The decade-long production schedule provided advantages regarding scheduling. Sessions happened at professional facilities, on location and remotely via Zoom, an approach adopted amid COVID restrictions. Burns explains the experience with performer Josh Brolin, who made time while in Georgia to perform his role as the revolutionary leader then continuing to his next engagement.
The cast includes numerous acclaimed actors, respected performing veterans, emerging and established stars, Tom Hanks, Ethan Hawke, Maya Hawke, accomplished dramatic artists, British and American talent, versatile character actors, Wendell Pierce, Matthew Rhys, Liev Schreiber, plus additional notable names.
Burns adds: “Honestly, this could represent the finest ensemble recruited for any project. Their contributions are remarkable. Selection wasn’t based on fame. I got so angry when somebody said, ‘So why the celebrities?’. I go, ‘These are actors.’ They’re the finest actors in the world and they can bring this stuff alive.”
However, the lack of surviving participants, photography and newsreels forced Burns and his team to depend substantially on primary texts, integrating personal accounts of multiple revolutionary participants.
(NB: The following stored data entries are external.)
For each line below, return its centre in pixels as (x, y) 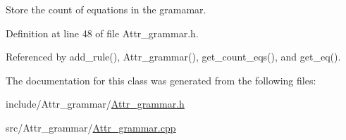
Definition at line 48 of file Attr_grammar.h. (102, 33)
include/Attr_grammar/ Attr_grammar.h (95, 104)
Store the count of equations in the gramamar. (106, 9)
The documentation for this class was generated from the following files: (161, 80)
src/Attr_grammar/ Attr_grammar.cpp (91, 127)
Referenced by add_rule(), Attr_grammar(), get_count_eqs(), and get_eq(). (173, 57)
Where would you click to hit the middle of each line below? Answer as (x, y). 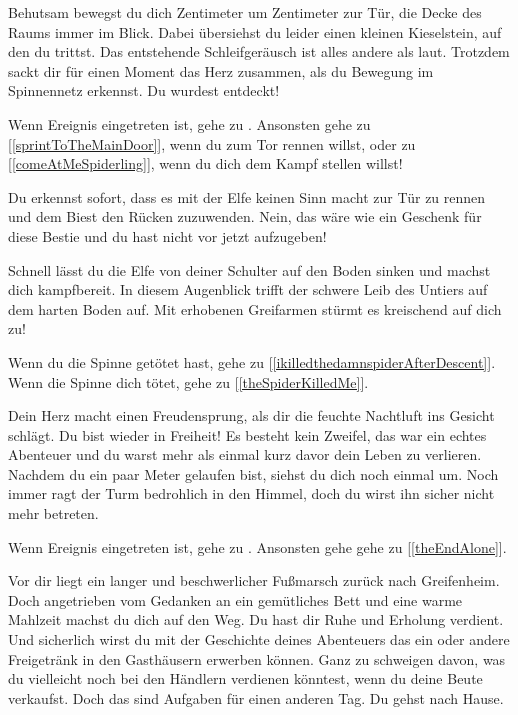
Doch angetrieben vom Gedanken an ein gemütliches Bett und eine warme (235, 599)
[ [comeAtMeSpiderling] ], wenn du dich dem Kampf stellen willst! (205, 163)
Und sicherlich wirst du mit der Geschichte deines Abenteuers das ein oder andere (259, 639)
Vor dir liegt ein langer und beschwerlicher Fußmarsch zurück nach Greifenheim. (254, 580)
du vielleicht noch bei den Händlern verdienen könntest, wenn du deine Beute (245, 678)
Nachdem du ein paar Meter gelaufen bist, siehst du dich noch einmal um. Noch (253, 473)
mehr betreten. (53, 513)
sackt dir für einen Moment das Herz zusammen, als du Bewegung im (221, 70)
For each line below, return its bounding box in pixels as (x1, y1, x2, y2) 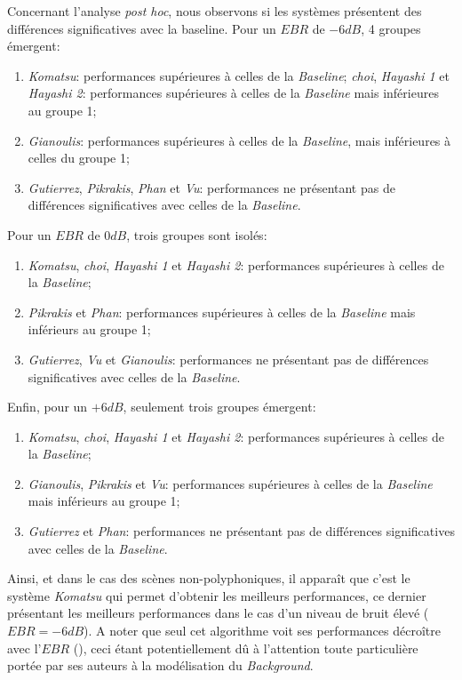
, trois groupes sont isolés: (126, 225, 267, 244)
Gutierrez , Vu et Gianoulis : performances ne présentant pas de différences (28, 349, 429, 368)
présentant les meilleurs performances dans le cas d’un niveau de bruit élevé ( (7, 604, 429, 622)
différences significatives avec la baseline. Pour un (7, 19, 276, 37)
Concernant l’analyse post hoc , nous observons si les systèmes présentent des (7, 2, 422, 20)
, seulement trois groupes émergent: (123, 397, 316, 416)
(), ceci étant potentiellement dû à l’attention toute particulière (73, 638, 418, 657)
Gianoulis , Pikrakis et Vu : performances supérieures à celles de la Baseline (28, 474, 433, 492)
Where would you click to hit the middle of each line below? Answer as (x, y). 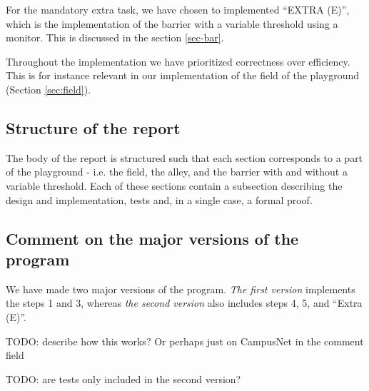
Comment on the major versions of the (152, 238)
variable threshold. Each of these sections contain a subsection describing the (174, 185)
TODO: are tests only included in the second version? (123, 379)
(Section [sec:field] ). (49, 89)
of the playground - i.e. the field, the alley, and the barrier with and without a (177, 172)
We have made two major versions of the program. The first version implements (181, 289)
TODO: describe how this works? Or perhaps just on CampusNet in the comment (185, 341)
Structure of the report (93, 127)
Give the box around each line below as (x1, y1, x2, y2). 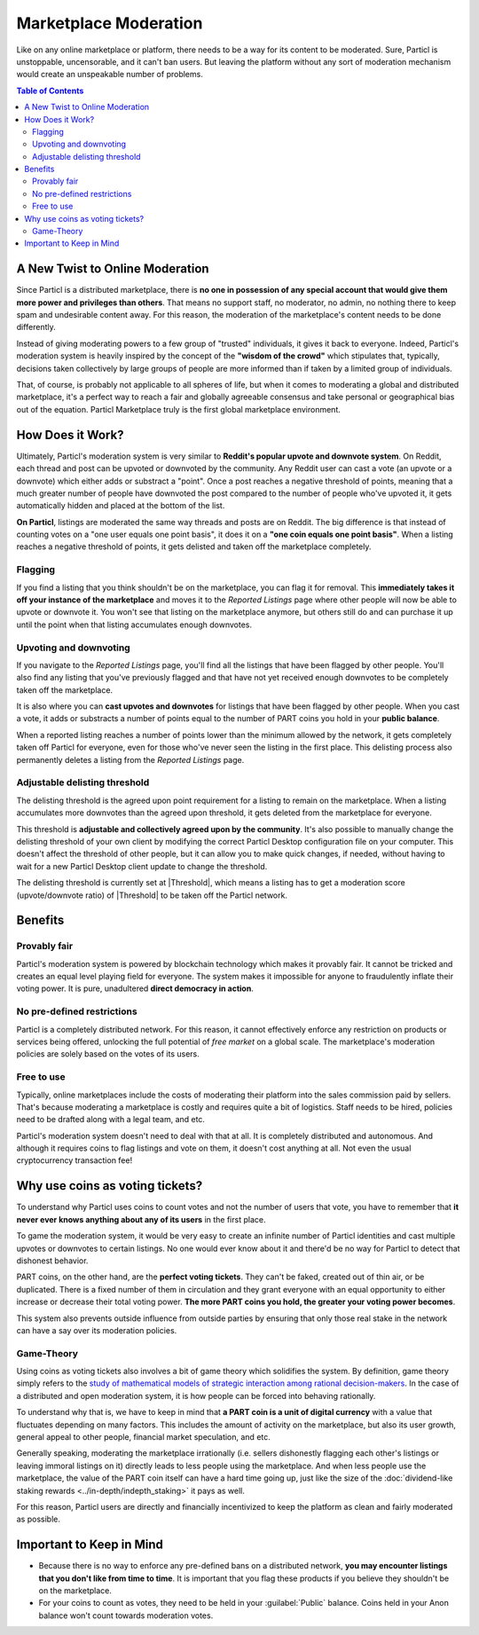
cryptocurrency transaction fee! (16, 1155, 133, 1166)
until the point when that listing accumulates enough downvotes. (16, 619, 253, 630)
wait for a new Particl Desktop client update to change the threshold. (16, 861, 268, 871)
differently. (16, 322, 57, 333)
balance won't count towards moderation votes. (38, 1610, 214, 1621)
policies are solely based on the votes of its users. (16, 1049, 200, 1059)
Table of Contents (16, 85, 84, 96)
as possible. (16, 1513, 61, 1525)
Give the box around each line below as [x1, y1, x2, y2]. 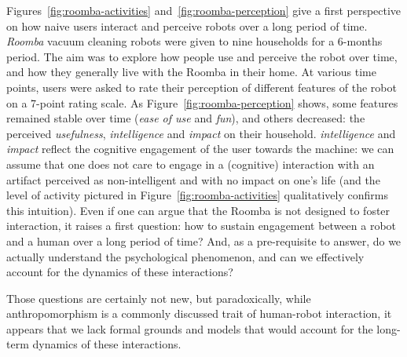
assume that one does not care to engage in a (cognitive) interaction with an [6, 155, 375, 172]
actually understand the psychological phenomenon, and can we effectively [6, 248, 365, 264]
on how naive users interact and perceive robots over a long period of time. [6, 17, 368, 34]
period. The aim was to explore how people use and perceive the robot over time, [6, 48, 398, 64]
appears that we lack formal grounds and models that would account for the [6, 320, 373, 337]
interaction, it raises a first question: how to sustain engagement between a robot [6, 217, 397, 234]
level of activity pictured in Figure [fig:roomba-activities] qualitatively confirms [6, 187, 388, 203]
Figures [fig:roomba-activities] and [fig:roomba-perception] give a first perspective [6, 2, 401, 18]
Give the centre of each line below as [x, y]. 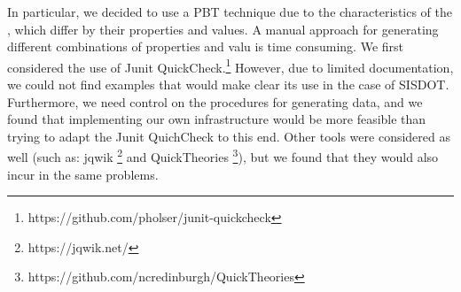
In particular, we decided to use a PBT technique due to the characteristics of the [230, 12]
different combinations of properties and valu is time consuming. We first [205, 46]
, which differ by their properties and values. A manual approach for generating [223, 29]
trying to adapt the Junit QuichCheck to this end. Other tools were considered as [229, 136]
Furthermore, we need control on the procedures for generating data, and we [215, 101]
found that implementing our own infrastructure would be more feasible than [217, 119]
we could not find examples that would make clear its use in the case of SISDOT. [228, 85]
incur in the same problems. [83, 174]
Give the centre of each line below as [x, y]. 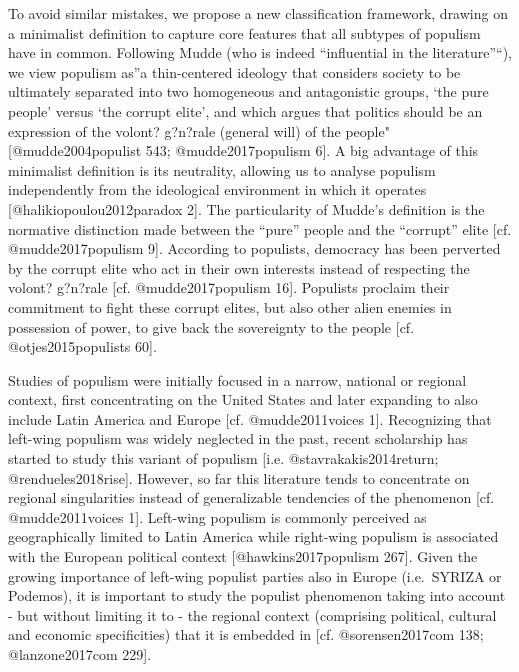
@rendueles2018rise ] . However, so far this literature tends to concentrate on [239, 477]
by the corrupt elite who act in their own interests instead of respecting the [239, 267]
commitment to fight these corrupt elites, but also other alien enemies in [230, 306]
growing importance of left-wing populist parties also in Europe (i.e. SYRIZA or [255, 575]
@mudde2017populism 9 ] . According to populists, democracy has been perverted [254, 248]
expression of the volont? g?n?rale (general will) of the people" [199, 130]
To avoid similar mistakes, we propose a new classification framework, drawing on [258, 13]
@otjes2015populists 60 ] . [82, 346]
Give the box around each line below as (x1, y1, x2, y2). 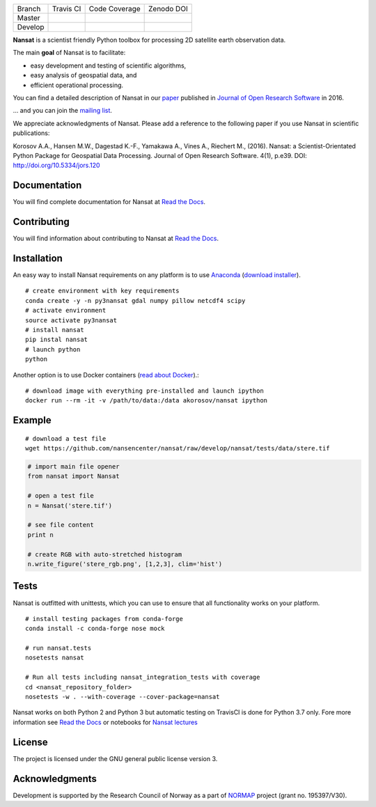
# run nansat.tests (25, 644, 92, 652)
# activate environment (25, 306, 107, 315)
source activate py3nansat (25, 316, 118, 324)
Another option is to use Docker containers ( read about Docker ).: (13, 370, 200, 379)
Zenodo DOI (148, 4, 188, 13)
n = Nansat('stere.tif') (27, 501, 113, 510)
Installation (13, 252, 63, 264)
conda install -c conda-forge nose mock (25, 625, 165, 633)
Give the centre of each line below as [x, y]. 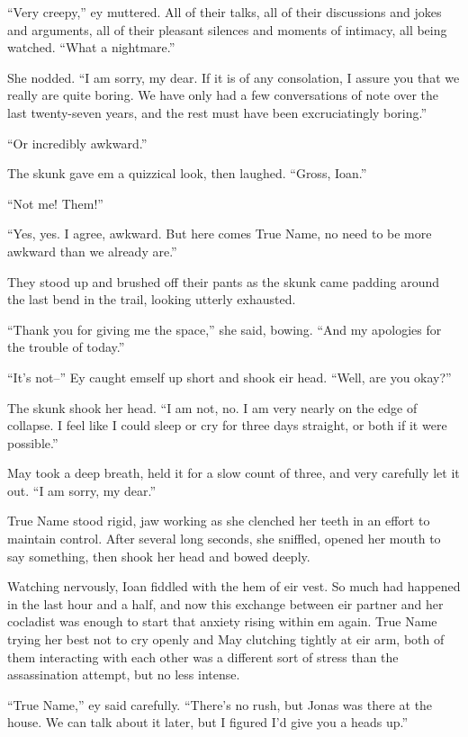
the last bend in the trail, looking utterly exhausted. [152, 299]
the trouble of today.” [66, 347]
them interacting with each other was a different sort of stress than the [203, 656]
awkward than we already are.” [92, 251]
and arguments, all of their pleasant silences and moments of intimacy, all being [227, 29]
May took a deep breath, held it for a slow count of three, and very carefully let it [234, 473]
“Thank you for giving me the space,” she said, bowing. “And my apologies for [225, 329]
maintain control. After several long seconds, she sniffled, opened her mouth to [224, 539]
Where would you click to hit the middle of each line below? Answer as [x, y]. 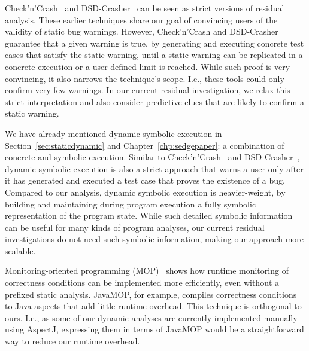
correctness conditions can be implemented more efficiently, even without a [142, 283]
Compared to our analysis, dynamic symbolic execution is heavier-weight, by [145, 192]
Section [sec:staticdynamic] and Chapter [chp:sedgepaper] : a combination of [145, 145]
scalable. [20, 250]
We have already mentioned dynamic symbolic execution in [113, 133]
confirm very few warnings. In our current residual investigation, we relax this [148, 90]
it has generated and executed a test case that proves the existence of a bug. [145, 180]
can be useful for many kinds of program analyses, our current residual [135, 227]
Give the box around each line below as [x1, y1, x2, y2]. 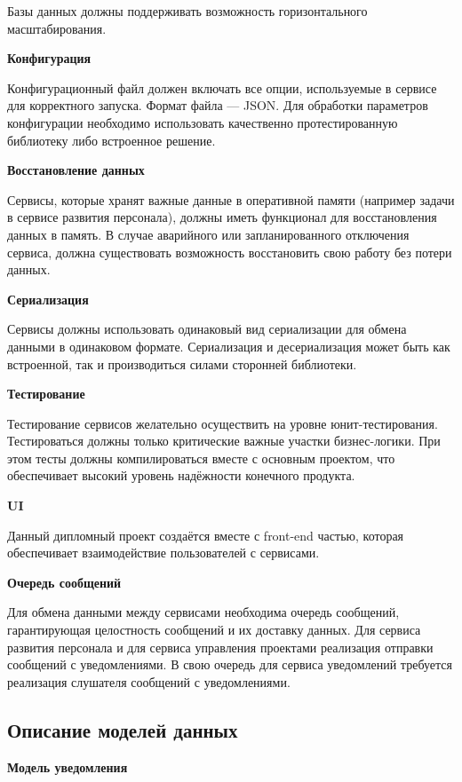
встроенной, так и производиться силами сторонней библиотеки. [7, 354, 357, 373]
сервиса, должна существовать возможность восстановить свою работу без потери [7, 242, 452, 261]
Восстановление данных [7, 161, 145, 179]
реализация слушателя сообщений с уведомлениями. [7, 672, 291, 691]
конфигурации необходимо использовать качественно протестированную [7, 113, 398, 131]
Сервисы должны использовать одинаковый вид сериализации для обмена [7, 320, 407, 338]
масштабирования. [7, 19, 107, 37]
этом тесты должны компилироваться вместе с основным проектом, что [7, 448, 395, 467]
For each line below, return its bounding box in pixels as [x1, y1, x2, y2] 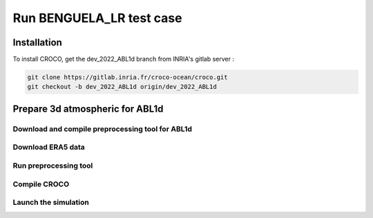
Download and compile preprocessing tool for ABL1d [12, 124, 193, 134]
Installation [12, 37, 62, 48]
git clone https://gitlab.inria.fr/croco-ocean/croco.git [27, 73, 228, 81]
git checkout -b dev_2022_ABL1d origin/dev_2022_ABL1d [27, 83, 217, 91]
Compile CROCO [12, 179, 70, 189]
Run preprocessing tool [12, 161, 93, 170]
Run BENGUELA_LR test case [12, 10, 182, 26]
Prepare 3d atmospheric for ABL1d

This approach enabled to introduce audiences not just the famous founders of that era but also to “dozens of others essential to the narrative, several participants lack visual representation.
Burns also indulged his individual interest for maps and spatial representation. “Maps fascinate me,” he notes, “featuring increased geographical representation throughout this series versus earlier productions across my complete filmography.”
The team filmed at nearly a hundred historical locations in various American regions plus English locations to preserve geographical atmosphere and partnered extensively with re-enactors. All these elements combine to depict events more brutal, complicated and internationally important than the one taught in schools.
The revolution, it contends, was no mere parochial quarrel concerning territory, taxes and political voice. Instead the film portrays a brutal conflict that ultimately drew in multiple global powers and improbably came to embody termed “the noble aspirations of humankind”.
What had begun as a jumble of grievances leveled at London by far-flung British subjects across thirteen rebellious territories rapidly became a brutal civil conflict, dividing communities and households and neighbour against neighbour. In episode two, scholar Alan Taylor notes: “The primary misunderstanding about the American Revolution centers on assuming it constituted a consolidating event for colonists. This omits the fact that Americans fought each other.”
According to his perspective, the revolution is a story that “for most of us is drowning in sentimentality and idealization and is incredibly superficial and doesn’t have the respect actual events, and all the participants and the extensive brutality.
Taylor maintains, a movement that announced the revolutionary principle of the unalienable rights of people; a brutal civil war, pitting Patriots against Loyalists; and a worldwide engagement, continuing previous patterns of conflicts between Britain, France and Spain for the “prize of North America”.
Burns additionally aimed {to rediscover the
A seasoned financial analyst and tech enthusiast with over a decade of experience in market strategy and digital transformation.